Oklahoma City, by design, has an unending assembly line of long, strong, athletic wings who can pressure out to half-court and collapse into the paint to harass would-be scorers while still having the ability to race back out to shooters for not just a cursory contest, but to actually disrupt them. Look at all the pressure OKC is putting on Indiana’s ball handlers while still flying out to throw off Nesmith’s corner 3:
Indiana felt this kind of layered disruption considerably throughout Game 2. Tyrese Haliburton could not break loose from his primary defender, let alone when OKC sent multiple guys at him, to get the Thunder into rotation, so the kick-outs were not generally open. In fact, nobody on the Pacers could create any space.
If you’re not beating anyone off the dribble to force help defenders to abandon their man, you’re going to have a hell of time creating open 3s. Basketball is actually quite simple in that way.

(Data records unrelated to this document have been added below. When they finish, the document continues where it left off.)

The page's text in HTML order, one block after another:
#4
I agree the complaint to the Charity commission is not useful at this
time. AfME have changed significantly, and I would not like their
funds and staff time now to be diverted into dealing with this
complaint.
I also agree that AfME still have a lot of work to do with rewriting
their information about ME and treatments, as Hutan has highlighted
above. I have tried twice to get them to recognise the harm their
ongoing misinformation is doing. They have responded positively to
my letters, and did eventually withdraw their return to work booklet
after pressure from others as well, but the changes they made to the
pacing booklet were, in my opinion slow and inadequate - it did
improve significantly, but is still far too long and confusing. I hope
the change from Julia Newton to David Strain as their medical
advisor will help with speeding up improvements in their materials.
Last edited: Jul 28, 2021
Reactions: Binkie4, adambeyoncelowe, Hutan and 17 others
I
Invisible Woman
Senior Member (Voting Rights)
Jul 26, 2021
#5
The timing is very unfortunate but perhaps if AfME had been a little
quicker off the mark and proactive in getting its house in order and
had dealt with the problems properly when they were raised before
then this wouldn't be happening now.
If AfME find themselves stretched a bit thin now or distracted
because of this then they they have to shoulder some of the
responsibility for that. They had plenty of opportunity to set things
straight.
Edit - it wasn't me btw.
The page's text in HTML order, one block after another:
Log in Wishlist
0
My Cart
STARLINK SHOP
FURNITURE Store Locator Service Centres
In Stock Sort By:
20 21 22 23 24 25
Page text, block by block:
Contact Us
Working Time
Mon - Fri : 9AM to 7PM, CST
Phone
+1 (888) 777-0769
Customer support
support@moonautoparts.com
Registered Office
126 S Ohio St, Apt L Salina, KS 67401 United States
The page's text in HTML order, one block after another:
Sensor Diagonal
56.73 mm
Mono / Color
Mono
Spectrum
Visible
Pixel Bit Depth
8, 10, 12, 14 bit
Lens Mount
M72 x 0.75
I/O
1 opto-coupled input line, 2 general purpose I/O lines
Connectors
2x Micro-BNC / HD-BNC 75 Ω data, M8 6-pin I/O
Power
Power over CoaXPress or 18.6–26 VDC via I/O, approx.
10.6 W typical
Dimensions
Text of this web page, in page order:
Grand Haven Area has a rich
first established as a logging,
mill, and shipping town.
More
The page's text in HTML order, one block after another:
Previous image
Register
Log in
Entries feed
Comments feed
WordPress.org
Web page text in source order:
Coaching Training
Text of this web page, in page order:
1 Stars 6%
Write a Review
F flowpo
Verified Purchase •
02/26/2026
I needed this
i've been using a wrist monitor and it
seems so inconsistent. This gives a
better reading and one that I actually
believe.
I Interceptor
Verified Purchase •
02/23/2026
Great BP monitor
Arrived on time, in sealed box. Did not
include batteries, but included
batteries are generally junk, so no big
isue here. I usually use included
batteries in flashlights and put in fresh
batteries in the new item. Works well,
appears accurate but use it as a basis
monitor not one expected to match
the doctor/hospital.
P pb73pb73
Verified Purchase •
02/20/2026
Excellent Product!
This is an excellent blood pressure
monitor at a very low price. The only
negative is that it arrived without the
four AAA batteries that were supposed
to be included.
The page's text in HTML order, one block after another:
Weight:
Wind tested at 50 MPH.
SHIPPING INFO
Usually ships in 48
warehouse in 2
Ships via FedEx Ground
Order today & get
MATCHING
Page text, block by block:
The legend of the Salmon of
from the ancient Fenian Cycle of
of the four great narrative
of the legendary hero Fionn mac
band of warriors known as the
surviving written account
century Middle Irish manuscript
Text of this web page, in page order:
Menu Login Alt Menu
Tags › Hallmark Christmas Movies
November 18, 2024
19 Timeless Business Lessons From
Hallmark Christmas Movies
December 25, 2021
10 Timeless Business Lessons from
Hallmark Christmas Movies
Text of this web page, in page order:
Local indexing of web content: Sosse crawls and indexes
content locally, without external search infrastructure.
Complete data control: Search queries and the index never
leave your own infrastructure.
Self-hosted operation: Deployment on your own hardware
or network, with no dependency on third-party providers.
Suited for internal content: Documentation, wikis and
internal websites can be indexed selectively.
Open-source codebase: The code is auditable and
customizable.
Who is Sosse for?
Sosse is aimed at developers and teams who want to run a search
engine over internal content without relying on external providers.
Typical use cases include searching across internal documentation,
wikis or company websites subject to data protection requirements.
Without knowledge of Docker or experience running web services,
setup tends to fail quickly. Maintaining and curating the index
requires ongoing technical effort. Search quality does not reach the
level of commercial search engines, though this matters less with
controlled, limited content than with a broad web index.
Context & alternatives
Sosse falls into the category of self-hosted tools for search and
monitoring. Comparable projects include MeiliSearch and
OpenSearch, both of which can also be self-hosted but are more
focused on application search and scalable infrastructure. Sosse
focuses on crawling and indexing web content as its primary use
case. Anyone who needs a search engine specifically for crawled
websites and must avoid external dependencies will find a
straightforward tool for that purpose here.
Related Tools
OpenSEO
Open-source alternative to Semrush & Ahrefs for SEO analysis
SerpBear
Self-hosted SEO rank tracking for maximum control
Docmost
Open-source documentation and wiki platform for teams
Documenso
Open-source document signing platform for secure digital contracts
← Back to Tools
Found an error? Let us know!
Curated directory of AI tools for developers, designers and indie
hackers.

Haliburton has to be more effective moving forward in terms of looking to score when he does get into the paint. He has to force OKC to send more and more defenders to him to create these open looks for everyone else. He had a pedestrian 17 points in Game 2, but even that number suggests a far better game than Haliburton actually had. He didn’t actually start scoring until the game was, for all intents and purposes, over.
NBA Finals: Tyrese Haliburton a complete non-factor in Game 2 vs. OKC, despite what his stat line might say
Jack Maloney

As an overall strategy, the Pacers, in part, are taking more 3s in this series because they know they are going to have a hard time with OKC’s interior defense and because they know they’re playing uphill. Making 3s is the most tried-and-true underdog blueprint. But there’s more to it.
The Thunder forced the Pacers into 19 turnovers in the first half of Game 1, an unbelievable number for an extremely protective offense. The surest way to cut down on turnovers is to shoot quickly, before a turnover can happen.
If nothing else, Indiana certainly isn’t passing up any 3s. They know that they have to get as many shots on goal as possible with the number of turnovers OKC is likely to force (Indiana kept the number to 15 in Game 2, which is still above their average but perhaps manageable if they’re making a bunch of 3s, but you have to count on a pretty big turnover number moving forward).
In the end, it all comes down to a basic question: Will the Pacers make a high percentage of contested 3s, and if they do, will the Thunder do their part in missing a high percentage of theirs? That equation worked out in Indiana’s favor in Game 1, but the math went wrong in Game 2.
You can look at a hundred different factors for Game 3 and beyond, but none will outweigh the simple truth that the Pacers have to win the 3-point battle, probably by a wide margin, to have any chance to win another game in this series, let alone three more.